Report every line of the records beneath this task that holds the string "ways".

-.-.-

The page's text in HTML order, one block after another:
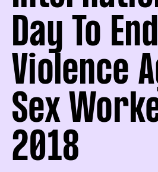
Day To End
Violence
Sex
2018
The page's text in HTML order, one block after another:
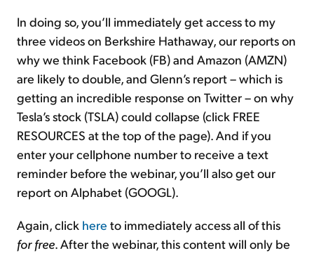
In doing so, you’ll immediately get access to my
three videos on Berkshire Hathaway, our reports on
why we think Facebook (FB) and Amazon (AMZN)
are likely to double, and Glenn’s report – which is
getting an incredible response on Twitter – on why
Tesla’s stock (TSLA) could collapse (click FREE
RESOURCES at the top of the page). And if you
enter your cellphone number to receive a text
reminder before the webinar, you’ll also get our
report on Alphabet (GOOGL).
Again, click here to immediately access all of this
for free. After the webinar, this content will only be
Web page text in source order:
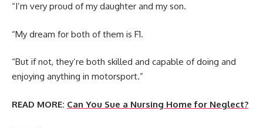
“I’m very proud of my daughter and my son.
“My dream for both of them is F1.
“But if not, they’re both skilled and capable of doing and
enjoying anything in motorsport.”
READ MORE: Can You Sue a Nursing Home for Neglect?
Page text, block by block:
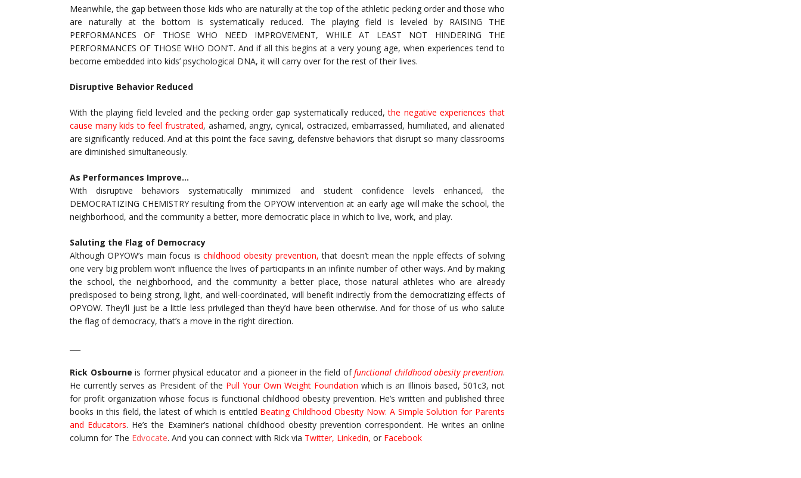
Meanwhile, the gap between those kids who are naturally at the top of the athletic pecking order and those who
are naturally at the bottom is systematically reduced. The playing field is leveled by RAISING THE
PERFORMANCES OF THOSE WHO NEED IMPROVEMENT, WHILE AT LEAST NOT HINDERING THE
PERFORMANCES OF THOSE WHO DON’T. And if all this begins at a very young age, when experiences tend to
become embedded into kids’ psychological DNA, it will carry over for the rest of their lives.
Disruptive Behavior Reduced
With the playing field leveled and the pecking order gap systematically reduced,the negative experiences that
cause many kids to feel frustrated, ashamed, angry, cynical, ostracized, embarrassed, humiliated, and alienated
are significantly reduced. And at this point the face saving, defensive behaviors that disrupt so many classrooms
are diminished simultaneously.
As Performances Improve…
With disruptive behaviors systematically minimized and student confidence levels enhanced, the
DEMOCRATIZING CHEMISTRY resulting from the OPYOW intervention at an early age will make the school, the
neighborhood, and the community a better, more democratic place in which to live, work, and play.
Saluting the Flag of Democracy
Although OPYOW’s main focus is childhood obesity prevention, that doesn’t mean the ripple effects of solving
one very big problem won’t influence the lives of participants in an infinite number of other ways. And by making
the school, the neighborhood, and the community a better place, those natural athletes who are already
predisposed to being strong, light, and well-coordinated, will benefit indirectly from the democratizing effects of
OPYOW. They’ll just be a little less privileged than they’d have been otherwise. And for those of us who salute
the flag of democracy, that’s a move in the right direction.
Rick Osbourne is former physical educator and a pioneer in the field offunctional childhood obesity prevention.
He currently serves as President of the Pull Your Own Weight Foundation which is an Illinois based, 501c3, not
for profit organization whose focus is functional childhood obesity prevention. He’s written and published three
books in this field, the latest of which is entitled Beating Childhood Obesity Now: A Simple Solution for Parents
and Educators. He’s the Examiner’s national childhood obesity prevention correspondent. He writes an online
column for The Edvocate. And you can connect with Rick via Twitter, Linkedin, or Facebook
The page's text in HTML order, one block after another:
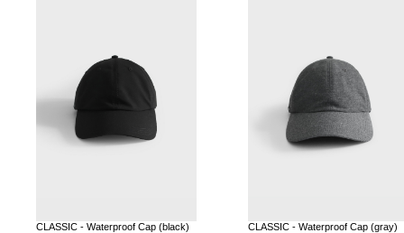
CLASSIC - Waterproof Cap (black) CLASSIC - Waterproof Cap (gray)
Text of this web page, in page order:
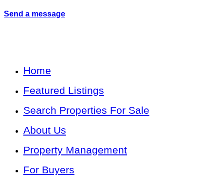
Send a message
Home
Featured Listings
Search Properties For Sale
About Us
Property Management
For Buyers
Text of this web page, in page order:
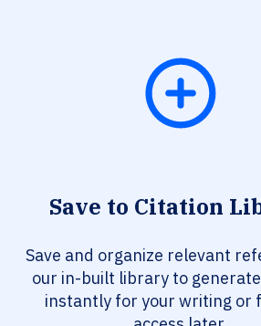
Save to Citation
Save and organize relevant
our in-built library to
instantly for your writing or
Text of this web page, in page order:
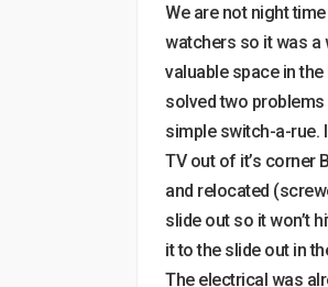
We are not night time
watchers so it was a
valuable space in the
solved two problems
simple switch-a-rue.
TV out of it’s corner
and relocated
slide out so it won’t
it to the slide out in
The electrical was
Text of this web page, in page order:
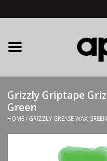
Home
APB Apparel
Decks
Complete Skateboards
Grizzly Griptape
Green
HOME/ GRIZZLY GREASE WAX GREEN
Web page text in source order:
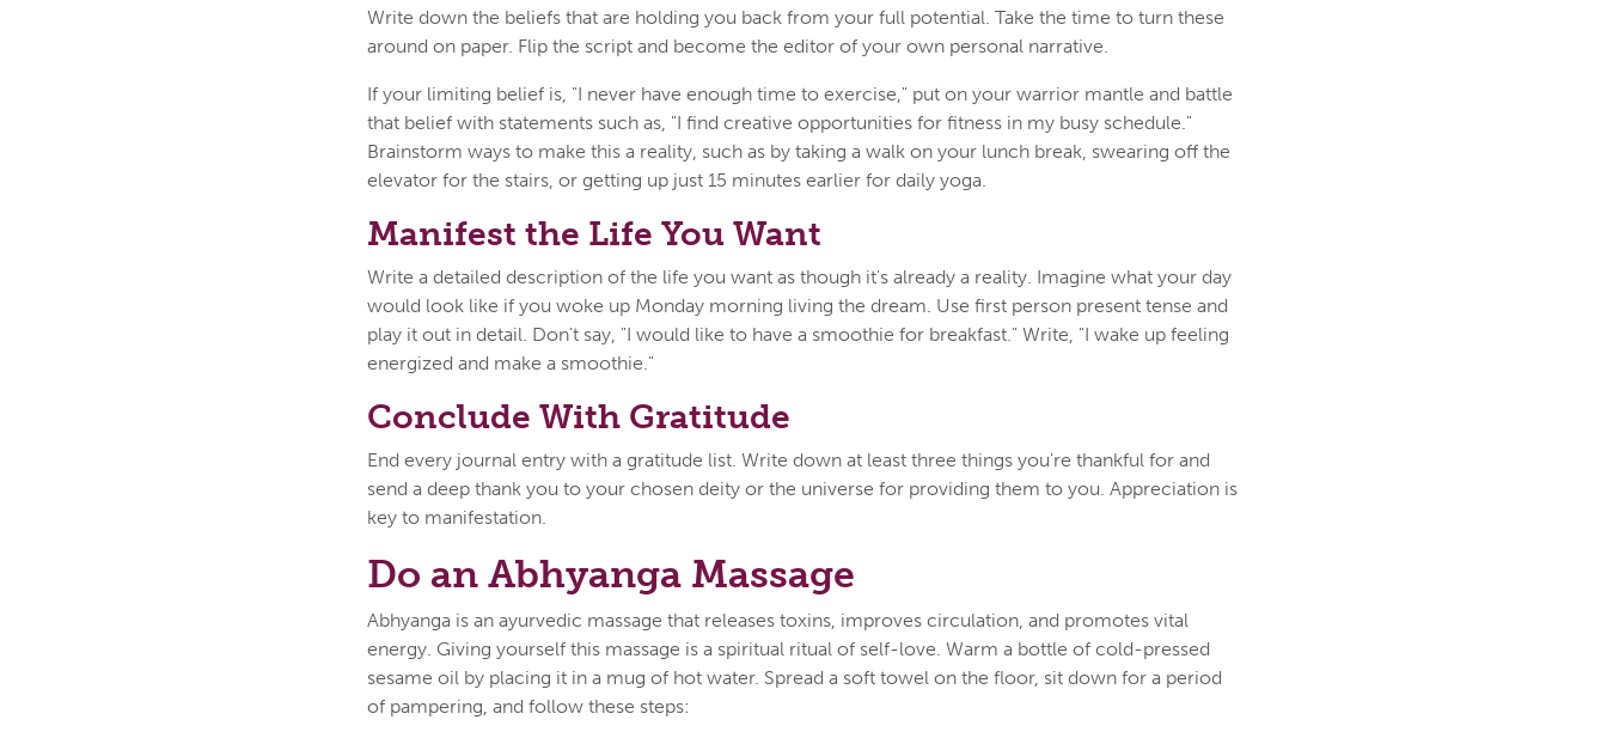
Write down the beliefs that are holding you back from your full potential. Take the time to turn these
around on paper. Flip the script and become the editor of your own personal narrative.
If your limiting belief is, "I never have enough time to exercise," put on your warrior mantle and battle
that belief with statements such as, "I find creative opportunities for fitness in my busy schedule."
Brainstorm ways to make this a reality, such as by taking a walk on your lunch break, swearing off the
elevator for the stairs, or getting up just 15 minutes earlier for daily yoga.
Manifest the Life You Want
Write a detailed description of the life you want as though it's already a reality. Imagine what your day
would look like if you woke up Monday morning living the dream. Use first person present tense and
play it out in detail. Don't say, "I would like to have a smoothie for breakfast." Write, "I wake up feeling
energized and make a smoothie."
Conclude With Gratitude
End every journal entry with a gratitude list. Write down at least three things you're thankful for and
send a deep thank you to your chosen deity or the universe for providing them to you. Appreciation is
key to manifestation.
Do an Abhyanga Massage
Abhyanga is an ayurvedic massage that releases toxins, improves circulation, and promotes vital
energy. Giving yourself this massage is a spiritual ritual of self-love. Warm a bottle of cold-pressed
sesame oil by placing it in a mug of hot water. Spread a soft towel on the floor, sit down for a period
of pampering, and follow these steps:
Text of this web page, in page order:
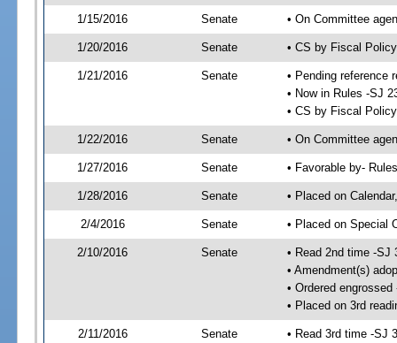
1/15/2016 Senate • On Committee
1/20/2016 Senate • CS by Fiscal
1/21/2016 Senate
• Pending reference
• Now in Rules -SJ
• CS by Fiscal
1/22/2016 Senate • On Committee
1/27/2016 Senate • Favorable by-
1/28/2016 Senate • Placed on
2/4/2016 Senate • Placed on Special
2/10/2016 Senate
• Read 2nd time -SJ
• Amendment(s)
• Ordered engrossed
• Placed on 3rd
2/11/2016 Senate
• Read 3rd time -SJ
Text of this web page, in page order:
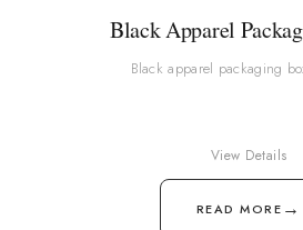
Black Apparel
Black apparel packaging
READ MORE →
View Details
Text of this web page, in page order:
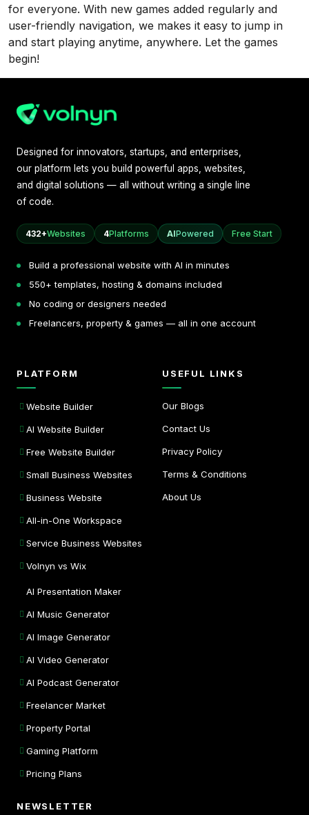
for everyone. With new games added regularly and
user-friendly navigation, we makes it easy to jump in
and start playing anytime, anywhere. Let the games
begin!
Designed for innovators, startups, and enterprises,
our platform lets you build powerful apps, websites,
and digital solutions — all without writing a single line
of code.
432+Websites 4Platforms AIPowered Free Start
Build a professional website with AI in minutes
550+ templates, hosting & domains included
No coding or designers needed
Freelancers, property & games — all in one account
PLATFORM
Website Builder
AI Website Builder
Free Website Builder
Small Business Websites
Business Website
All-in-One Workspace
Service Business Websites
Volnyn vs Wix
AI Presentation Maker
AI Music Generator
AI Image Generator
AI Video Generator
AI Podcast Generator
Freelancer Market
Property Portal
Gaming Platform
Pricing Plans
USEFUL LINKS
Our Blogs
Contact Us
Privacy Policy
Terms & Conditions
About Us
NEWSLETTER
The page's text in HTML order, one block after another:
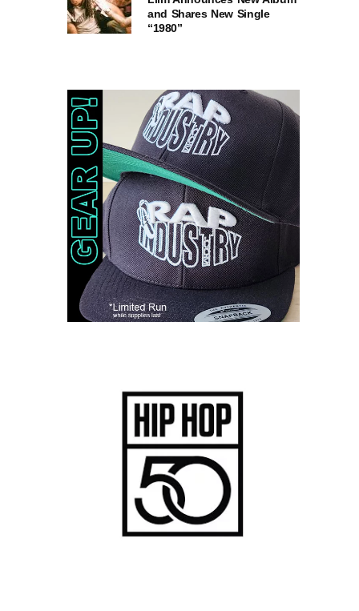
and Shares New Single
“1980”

-.-.-

Response area ->
one very big problem won’t influence the lives of participants in an infinite number of other ways. And by making
Brainstorm ways to make this a reality, such as by taking a walk on your lunch break, swearing off the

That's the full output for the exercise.